When bitmapped graphics and the example of the Macintosh arrived in 1984 a few years after TCP/IP, they posed a rather more difficult challenge. The original GUIs from Xerox PARC and Apple were beautiful, but wired together far too many levels of the system for Unix programmers to feel comfortable with their design. The prompt response of Unix programmers was to make separation of policy from mechanism an explicit principle; the X windowing system established it by 1988. By splitting X widget sets away from the display manager that was doing low-level graphics, they created an architecture that was modular and clean in Unix terms, and one that could easily evolve better policy over time.
But that was the easy part of the problem. The hard part was deciding whether Unix ought to have a unified interface policy at all, and if so what it ought to be. Several different attempts to establish one through proprietary toolkits (like Motif) failed. Today, in 2003, GTK and Qt contend with each other for the role. While the debate on this question is not over in 2003, the persistence of different UI styles that we noted in Chapter 11 seems telling. New-school Unix design has kept the command line, and dealt with the tension between GUI and CLI approaches by writing lots of CLI-engine/GUI-interface pairs that can be used in both styles.

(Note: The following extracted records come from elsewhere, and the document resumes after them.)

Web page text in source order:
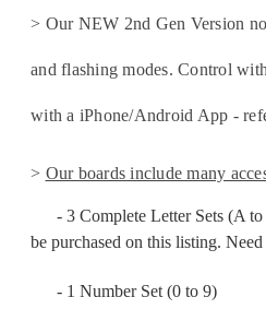
> Our NEW 2nd Gen Version
and flashing modes. Control
with a iPhone/Android App -
> Our boards include many
- 3 Complete Letter Sets (A
be purchased on this listing. Need
- 1 Number Set (0 to 9)
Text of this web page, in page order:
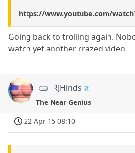
https://www.youtube.com/
Going back to trolling again.
watch yet another crazed video.
RJHinds
The Near Genius
22 Apr 15 08:10
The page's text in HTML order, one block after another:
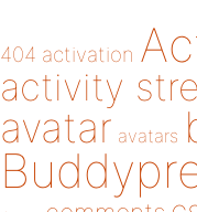
404 activation
activity
avatar avatars
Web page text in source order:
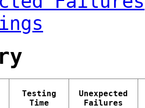
Testing
Time
Unexpected
Failures
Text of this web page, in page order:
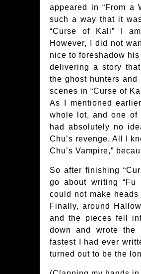
appeared in “From a
such a way that it
“Curse of Kali” I
However, I did not
nice to foreshadow
delivering a story
the ghost hunters
scenes in “Curse of
As I mentioned
whole lot, and one of
had absolutely no
Chu’s revenge. All I
Chu’s Vampire,”
So after finishing
go about writing “Fu
could not make
Finally, around
and the pieces fell
down and wrote the
fastest I had ever
turned out to be the
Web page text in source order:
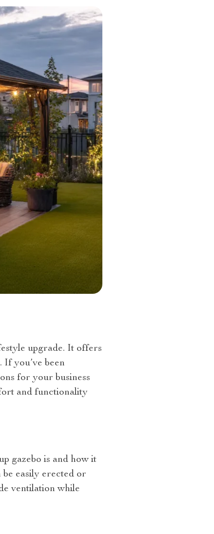
upgrade. It offers
you’ve been
for your business
and functionality
gazebo is and how it
easily erected or
ventilation while
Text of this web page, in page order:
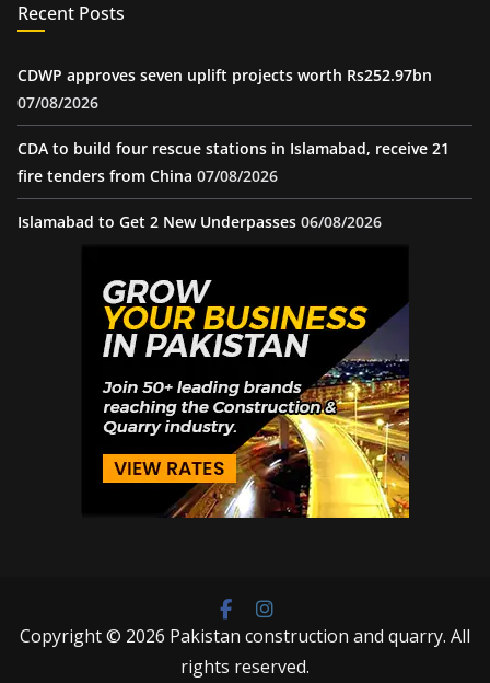
Recent Posts
CDWP approves seven uplift projects worth Rs252.97bn
07/08/2026
CDA to build four rescue stations in Islamabad, receive 21
fire tenders from China 07/08/2026
Islamabad to Get 2 New Underpasses 06/08/2026
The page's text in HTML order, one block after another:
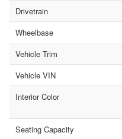
Drivetrain
Wheelbase
Vehicle Trim
Vehicle VIN
Interior Color
Seating Capacity
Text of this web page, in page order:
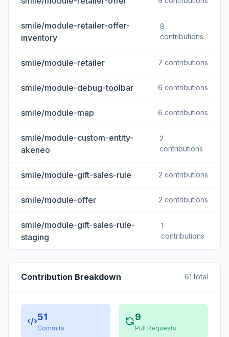
smile/module-retailer-offer-
inventory
8
contributions
smile/module-retailer 7 contributions
smile/module-debug-toolbar 6 contributions
smile/module-map 6 contributions
smile/module-custom-entity-
akeneo
2
contributions
smile/module-gift-sales-rule 2 contributions
smile/module-offer 2 contributions
smile/module-gift-sales-rule-
staging
1
contributions
Contribution Breakdown 61 total
51
Commits
9
Pull Requests
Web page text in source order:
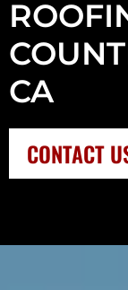
CA
CONTACT

The personal computer posed few major design challenges as a technology in itself. The 386 and later chips were powerful enough to give the systems designed around them cost ratios similar to those of the minicomputers, workstations, and servers on which Unix matured. The true challenge was a change in the potential market for Unix; the much lower overall price of the hardware made personal computers attractive to a vastly broader, less technically sophisticated user population.
The proprietary-Unix vendors, accustomed to the fatter margins from selling more powerful systems to sophisticated buyers, were never interested in this wider market. The first serious initiatives toward the end-user desktop came out of the open-source community and were mounted for essentially ideological reasons. As of mid-2003, market surveys indicate that Linux has reached about 4%–5% share there, closely comparable to the Apple Macintosh's.

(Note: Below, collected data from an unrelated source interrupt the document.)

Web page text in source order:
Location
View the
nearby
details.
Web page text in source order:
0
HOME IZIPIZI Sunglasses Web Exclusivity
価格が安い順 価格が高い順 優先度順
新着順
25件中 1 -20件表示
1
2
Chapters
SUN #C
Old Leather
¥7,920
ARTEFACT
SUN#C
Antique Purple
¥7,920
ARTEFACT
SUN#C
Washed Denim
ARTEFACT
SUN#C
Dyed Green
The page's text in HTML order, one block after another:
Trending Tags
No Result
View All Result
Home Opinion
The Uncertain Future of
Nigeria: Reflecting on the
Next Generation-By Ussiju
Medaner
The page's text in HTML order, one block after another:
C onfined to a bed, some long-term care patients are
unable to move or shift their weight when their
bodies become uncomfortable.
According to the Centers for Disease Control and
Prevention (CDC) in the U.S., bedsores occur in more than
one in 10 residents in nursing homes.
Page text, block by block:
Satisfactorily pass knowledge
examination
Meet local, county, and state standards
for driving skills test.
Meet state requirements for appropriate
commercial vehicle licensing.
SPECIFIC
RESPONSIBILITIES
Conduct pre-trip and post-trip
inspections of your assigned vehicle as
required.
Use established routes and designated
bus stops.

Whether or not Linux ever does substantially better than this, the nature of the Unix community's response is already clear. We examined it in the study of Linux in Chapter 3. It includes adopting a few technologies (such as XML) from elsewhere, and putting a lot of effort into naturalizing GUIs into the Unix world. But underneath the themed GUIs and the installation packaging, the main emphasis is still on modularity and clean code—on getting the infrastructure for serious, high-reliability computing and communications right.

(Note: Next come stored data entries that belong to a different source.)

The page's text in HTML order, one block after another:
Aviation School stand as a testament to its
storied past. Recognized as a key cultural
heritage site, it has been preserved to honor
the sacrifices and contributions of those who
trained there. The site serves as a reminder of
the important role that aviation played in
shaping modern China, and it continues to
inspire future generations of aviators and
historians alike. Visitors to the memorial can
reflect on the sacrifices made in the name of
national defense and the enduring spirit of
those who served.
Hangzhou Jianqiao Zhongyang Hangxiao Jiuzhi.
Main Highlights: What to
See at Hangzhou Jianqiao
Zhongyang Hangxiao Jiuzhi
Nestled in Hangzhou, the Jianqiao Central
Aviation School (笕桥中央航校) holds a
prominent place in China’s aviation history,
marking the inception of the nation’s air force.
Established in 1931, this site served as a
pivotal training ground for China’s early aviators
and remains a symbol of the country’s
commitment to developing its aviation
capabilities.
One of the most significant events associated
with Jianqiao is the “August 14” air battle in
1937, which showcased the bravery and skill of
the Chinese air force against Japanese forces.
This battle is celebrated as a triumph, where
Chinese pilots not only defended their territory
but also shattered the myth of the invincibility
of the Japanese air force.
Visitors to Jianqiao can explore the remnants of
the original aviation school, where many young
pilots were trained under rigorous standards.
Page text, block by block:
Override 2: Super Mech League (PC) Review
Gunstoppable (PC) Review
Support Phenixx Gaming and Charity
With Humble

The history of the large-scale desktop-focused developments like Mozilla and OpenOffice.org that were launched in the late 1990s illustrates this emphasis well. In both these cases, the most important theme in community feedback wasn't demand for new features or pressure to make a ship date—it was distaste for monster monoliths, and a general sense that these huge programs would have to be slimmed down, refactored, and carved into modules before they would be other than embarrassments.
Despite being accompanied by a great deal of innovation, the responses to all three technologies were conservative with regard to the fundamental Unix design rules—modularity, transparency, separation of policy from mechanism, and the other qualities we've tried to characterize earlier in this book. The learned response of Unix programmers, reinforced over thirty years, was to go back to first principles—to try to get more leverage out of Unix's basic abstractions of streams, namespaces, and processes in preference to layering on new ones.